DWH Optimization with Dataform
98.5% cost reduction and 8x faster update speed on a legacy Data Warehouse.
Context
This project covers the complete restructuring of a BigQuery Data Warehouse, migrating a legacy and costly dbt pipeline to a native and efficient solution with Google Dataform.
The Problem
The previous architecture, based on dbt and Airflow, was unsustainable, with high and unnecessary processing costs.
Many tables were no longer in use but still consumed resources.
The 40-minute update time for the entire DWH impacted business agility.
The Solution & My Contribution
- I led the project to redesign the Data Warehouse from scratch.
- I implemented the Medallion Architecture (Bronze, Silver, Gold) to ensure data governance and quality.
- I used JavaScript within Dataform to modularize and reuse complex business rules.
- I ensured a secure and validated migration with no data loss.
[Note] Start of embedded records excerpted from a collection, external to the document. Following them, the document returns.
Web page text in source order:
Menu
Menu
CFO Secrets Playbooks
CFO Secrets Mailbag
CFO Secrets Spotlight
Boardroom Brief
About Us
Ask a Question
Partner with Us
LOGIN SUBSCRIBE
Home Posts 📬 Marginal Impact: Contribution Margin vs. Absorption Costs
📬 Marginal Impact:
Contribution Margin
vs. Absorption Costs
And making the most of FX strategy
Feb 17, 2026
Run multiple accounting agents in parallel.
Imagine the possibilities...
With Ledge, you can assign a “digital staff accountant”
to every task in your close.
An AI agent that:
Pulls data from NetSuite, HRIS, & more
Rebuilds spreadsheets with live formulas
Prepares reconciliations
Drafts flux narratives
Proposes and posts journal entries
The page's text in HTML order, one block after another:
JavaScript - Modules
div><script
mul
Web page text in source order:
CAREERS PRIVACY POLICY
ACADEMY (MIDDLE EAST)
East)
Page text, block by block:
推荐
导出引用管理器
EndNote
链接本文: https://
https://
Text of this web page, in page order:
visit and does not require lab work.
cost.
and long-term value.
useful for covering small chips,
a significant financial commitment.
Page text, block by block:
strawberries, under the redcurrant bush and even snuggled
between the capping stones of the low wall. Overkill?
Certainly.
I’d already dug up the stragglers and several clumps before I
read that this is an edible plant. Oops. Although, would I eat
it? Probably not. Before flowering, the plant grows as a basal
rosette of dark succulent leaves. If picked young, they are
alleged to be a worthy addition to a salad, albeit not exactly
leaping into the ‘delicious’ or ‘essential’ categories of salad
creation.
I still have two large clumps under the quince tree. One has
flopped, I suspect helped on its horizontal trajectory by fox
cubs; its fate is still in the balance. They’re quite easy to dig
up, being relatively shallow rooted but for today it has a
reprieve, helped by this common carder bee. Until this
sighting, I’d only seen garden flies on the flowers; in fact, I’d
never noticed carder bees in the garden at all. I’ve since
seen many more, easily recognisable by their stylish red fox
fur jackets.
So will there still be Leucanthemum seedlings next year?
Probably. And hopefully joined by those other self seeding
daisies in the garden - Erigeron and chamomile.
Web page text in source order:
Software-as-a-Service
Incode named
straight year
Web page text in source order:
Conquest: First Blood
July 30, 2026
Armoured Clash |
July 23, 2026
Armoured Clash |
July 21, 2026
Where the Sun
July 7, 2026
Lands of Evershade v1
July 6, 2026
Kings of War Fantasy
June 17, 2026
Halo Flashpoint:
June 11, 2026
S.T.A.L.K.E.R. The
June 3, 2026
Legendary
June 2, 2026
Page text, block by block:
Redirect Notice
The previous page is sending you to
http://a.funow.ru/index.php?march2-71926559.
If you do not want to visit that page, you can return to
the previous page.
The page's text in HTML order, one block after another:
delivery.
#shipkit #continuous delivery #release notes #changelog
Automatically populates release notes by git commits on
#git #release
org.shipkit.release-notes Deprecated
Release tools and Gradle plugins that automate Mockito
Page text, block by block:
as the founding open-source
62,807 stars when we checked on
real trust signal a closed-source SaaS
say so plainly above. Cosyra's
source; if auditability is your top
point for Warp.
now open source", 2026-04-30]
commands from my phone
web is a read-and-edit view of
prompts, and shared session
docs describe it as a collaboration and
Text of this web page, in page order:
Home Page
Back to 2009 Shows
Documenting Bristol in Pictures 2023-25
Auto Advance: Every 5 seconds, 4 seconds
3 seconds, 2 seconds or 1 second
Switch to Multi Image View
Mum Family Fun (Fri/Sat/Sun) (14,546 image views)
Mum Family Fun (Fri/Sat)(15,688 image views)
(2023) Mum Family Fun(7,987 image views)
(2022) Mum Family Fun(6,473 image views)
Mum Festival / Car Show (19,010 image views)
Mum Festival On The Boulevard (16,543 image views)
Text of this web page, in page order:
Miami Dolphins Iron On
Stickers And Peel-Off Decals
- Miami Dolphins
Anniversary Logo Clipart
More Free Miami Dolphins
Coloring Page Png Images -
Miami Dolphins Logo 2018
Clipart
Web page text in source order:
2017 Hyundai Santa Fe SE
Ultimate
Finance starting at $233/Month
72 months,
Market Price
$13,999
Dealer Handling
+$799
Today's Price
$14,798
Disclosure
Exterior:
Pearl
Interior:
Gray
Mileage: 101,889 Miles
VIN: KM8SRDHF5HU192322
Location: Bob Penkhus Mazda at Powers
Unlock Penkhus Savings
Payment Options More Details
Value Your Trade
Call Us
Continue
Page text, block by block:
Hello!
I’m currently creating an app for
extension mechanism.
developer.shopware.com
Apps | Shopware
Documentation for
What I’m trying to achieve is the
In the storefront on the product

Diagrama de alto nível da arquitetura da solução do DWH Optimization with Dataform
Results & Impact
- 8x reduction in DWH update time (from 40 to 5 minutes).
- Drastically reduced processing costs due to the elimination of obsolete tables and optimized processes.
- Significant improvement in data governance and maintainability.
Technologies Used
Technical Deep Dive (Illustrative Code)
Native Modeling in BigQuery
By adopting Dataform, we eliminated the dependency on Airflow to orchestrate dbt, leveraging BigQuery's native and free integration. This simplified the stack and drastically accelerated the update time from 40 to less than 5 minutes.
Modularization with JavaScript
Business rules that were repeated across multiple models were encapsulated in JavaScript functions, imported directly into the SQLX files. This increased maintainability and reduced code duplication.